Putting $a=1$ and $b=1$ in the given expansion of ${{(a+b)}^{n}}$ we get,
$\begin{aligned} & {{(1+1)}^{n}}={}^{n}{{C}_{0}}{{(1)}^{n}}+{}^{n}{{C}_{1}}{{(1)}^{n-1}}(1)+{}^{n}{{C}_{2}}{{(1)}^{n-2}}{{(1)}^{2}}+...+{}^{n}{{C}_{n-1}}(1){{(1)}^{n-1}}+{}^{n}{{C}_{n}}{{(1)}^{n}} \\\ & {{(2)}^{n}}={}^{n}{{C}_{0}}+{}^{n}{{C}_{1}}+{}^{n}{{C}_{2}}+...+{}^{n}{{C}_{n-1}}+{}^{n}{{C}_{n}} \\\ \end{aligned}$
We are given that sum of coefficients ${}^{n}{{C}_{0}}+{}^{n}{{C}_{1}}+{}^{n}{{C}_{2}}+...+{}^{n}{{C}_{n-1}}+{}^{n}{{C}_{n}}$ is equal to 4096. So the above equation now becomes,
${{(2)}^{n}}=4096$
We will try to write 4096 as the power of 2 so that we can get the value of $n$ by comparing both sides of the equation.
${{(2)}^{n}}={{(2)}^{12}}$
So the value of $n=12,$ which is an even number. This value of n implies there are 13 terms in total in the expansion of ${{(a+b)}^{12}}$ . In 13 terms the middle term’s coefficient has the greatest value. That is
${}^{n}{{C}_{\dfrac{n}{2}}}={}^{12}{{C}_{\dfrac{12}{2}}}={}^{12}{{C}_{6}}$
Thus coefficient ${}^{12}{{C}_{6}}$ is the greatest value. Solving ${}^{12}{{C}_{6}}$ we get,
$\begin{aligned} & {}^{12}{{C}_{6}}=\dfrac{12!}{6!(12-6)!} \\\ & =\dfrac{12!}{(6!)(6!)} \\\ \end{aligned}$
After solving the factorial value we get the value of ${}^{12}{{C}_{6}}$ as,
$\begin{aligned} & {}^{12}{{C}_{6}}=\dfrac{12\times 11\times 10\times 9\times 8\times 7}{6\times 5\times 4\times 3\times 2\times 1} \\\ & =924 \\\ \end{aligned}$
Therefore the value of ${}^{12}{{C}_{6}}=924$ which is the greatest coefficient value in the expansion of ${{(a+b)}^{n}}$ .

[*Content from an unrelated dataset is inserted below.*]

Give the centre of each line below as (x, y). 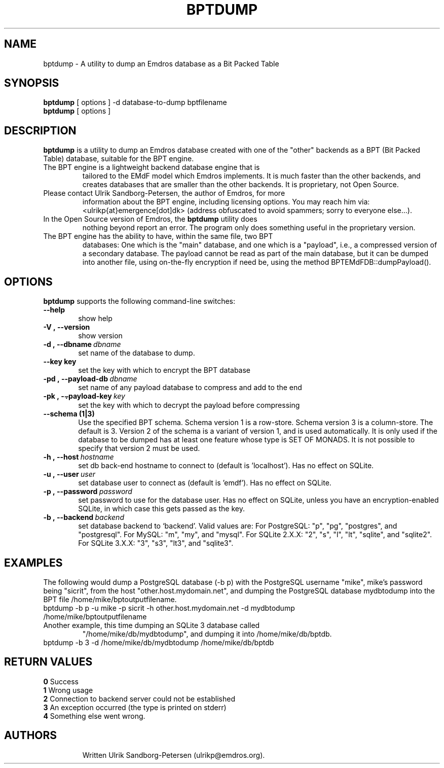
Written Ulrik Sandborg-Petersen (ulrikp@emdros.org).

So, the correct answer is “Option A”.

Note: Binomial expansion of ${{(a+b)}^{n}}$ where $n$ is a positive integer and $a,b$ are real numbers then ${{(a+b)}^{n}}={}^{n}{{C}_{0}}{{a}^{n}}+{}^{n}{{C}_{1}}{{a}^{n-1}}b+{}^{n}{{C}_{2}}{{a}^{n-2}}{{b}^{2}}+...+{}^{n}{{C}_{n-1}}a{{b}^{n-1}}+{}^{n}{{C}_{n}}{{b}^{n}}$ where ${}^{n}{{C}_{0}},{}^{n}{{C}_{1}},{}^{n}{{C}_{2}},...,{}^{n}{{C}_{n}}$ are known as binomial coefficients. If we have to expand ${{(a+b)}^{n}}$ in the binomial expansion then the middle terms coefficient will be the greatest value that is if n is even then ${}^{n}{{C}_{\dfrac{n}{2}}}$ will give the greatest value.